Европа не знает пятиглавых храмов с золотыми куполами, если не считать Святого Марка в Венеции. Это русское наследие Византии, исторически развившееся почти в самобытный русский стиль. Мы не равняем наши златоглавые соборы ни с куполами римских пантеонов, ни с узкими башнями готики.
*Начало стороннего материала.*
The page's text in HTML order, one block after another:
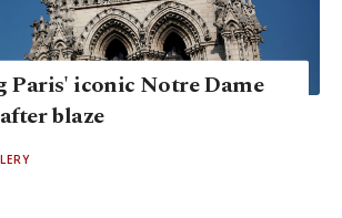
Paris' iconic Notre Dame
blaze
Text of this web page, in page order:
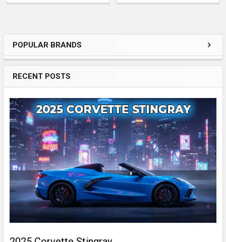
Sidebar
POPULAR BRANDS
RECENT POSTS
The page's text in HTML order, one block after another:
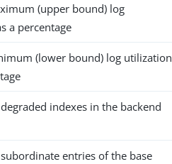
(upper bound) log
a percentage
(lower bound) log utilization
indexes in the backend
entries of the base
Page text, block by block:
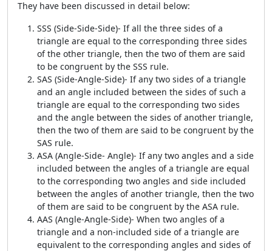
They have been discussed in detail below:
SSS (Side-Side-Side)- If all the three sides of a
triangle are equal to the corresponding three sides
of the other triangle, then the two of them are said
to be congruent by the SSS rule.
SAS (Side-Angle-Side)- If any two sides of a triangle
and an angle included between the sides of such a
triangle are equal to the corresponding two sides
and the angle between the sides of another triangle,
then the two of them are said to be congruent by the
SAS rule.
ASA (Angle-Side- Angle)- If any two angles and a side
included between the angles of a triangle are equal
to the corresponding two angles and side included
between the angles of another triangle, then the two
of them are said to be congruent by the ASA rule.
AAS (Angle-Angle-Side)- When two angles of a
triangle and a non-included side of a triangle are
equivalent to the corresponding angles and sides of
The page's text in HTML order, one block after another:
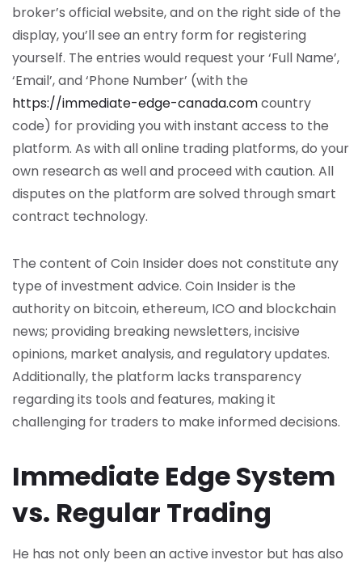
broker’s official website, and on the right side of the
display, you’ll see an entry form for registering
yourself. The entries would request your ‘Full Name’,
‘Email’, and ‘Phone Number’ (with the
https://immediate-edge-canada.comcountry
code) for providing you with instant access to the
platform. As with all online trading platforms, do your
own research as well and proceed with caution. All
disputes on the platform are solved through smart
contract technology.
The content of Coin Insider does not constitute any
type of investment advice. Coin Insider is the
authority on bitcoin, ethereum, ICO and blockchain
news; providing breaking newsletters, incisive
opinions, market analysis, and regulatory updates.
Additionally, the platform lacks transparency
regarding its tools and features, making it
challenging for traders to make informed decisions.
Immediate Edge System
vs. Regular Trading
He has not only been an active investor but has also
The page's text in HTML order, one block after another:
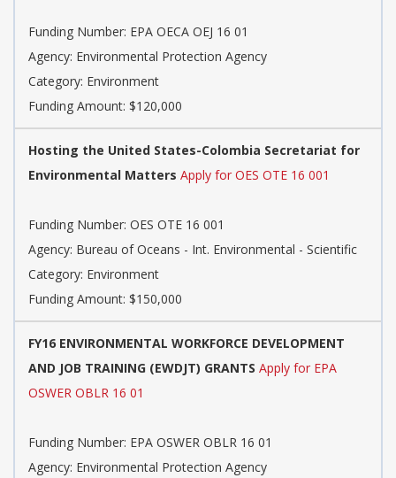
Funding Number: EPA OECA OEJ 16 01
Agency: Environmental Protection Agency
Category: Environment
Funding Amount: $120,000
Hosting the United States-Colombia Secretariat for
Environmental Matters Apply for OES OTE 16 001
Funding Number: OES OTE 16 001
Agency: Bureau of Oceans - Int. Environmental - Scientific
Category: Environment
Funding Amount: $150,000
FY16 ENVIRONMENTAL WORKFORCE DEVELOPMENT
AND JOB TRAINING (EWDJT) GRANTS Apply for EPA
OSWER OBLR 16 01
Funding Number: EPA OSWER OBLR 16 01
Agency: Environmental Protection Agency
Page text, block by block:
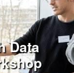
Data
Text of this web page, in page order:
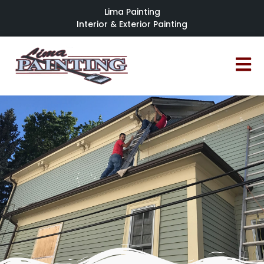
Lima Painting
Interior & Exterior Painting

Независимо от всякого сравнения они, в моих глазах, исполнены какой-то особенной трогательности, какой-то наивности простодушного верующего сердца… Словно богомольцы, толпящиеся в тесных и темных сводах храма, воссылают туда на верх, поближе к небу и свету, на глаза своего Бога, безмолвных предстателей за себя, целую семью горящих на солнце, разукрашенных и разубранных золотых крестов на золотых шапках, на золотых крышах… Взгляните на старые Кремлевские соборы: там увидите и по 5, и по 9, и по 12 крестов на одном храме… Большой крест посреди на большом куполе, выше, виднее всех, и вокруг него постепенно, понижаясь, тесною толпою, как священники вокруг своего архиерея, другие кресты, другие купола… Да и самые храмы эти теснятся вместе в одну дружную кучку, соперничая друг с другом обилием крестов, ярким блеском своих маковок… И они кажутся издали от Москвы-реки, с Замоскворецкой набережной, приподнятые на своем кремлевском холме, тесною толпою архиереев в белом облачении с золотыми митрами на головах, благоговейно молящимися вокруг своих первосвятителей за всю Русь Православную; таким же собором иерархов кажется Киево-печерская Лавра над Днепром и все подобные им белокаменные, златоглавые русские святыни.

*

Храм Спасителя отступил от строгого русского стиля пятиглавых соборов тем, что он дал особенное развитие главному куполу и так сказать совсем подавил им остальные главы.

Четыре маленьких купола его колоколен являются уже чем-то придаточным, мало заметным и мало нужным рядом с господствующею громадою центрального купола, которая несколько приближает стиль храма к одиночным куполам римского Петра, римского Пантеона, хотя и не в такой степени, как это делает Исакиевский собор Петербурга. Любуясь наружным видом Храма Спасителя, чувствуешь, что сочетание золота с белизною камня, так радующее глаз, не проведено в нем с достаточной полнотой, что необходимо было бы не только вызолотить его крыши, как на Благовещенском соборе в Кремле, но еще раззолотить некоторые карнизы и поля круглых медальонов с горельефными изображениями и непременно позолотить бронзовые двери, которые теперь несколько режут глаз среди сплошной белизны стен.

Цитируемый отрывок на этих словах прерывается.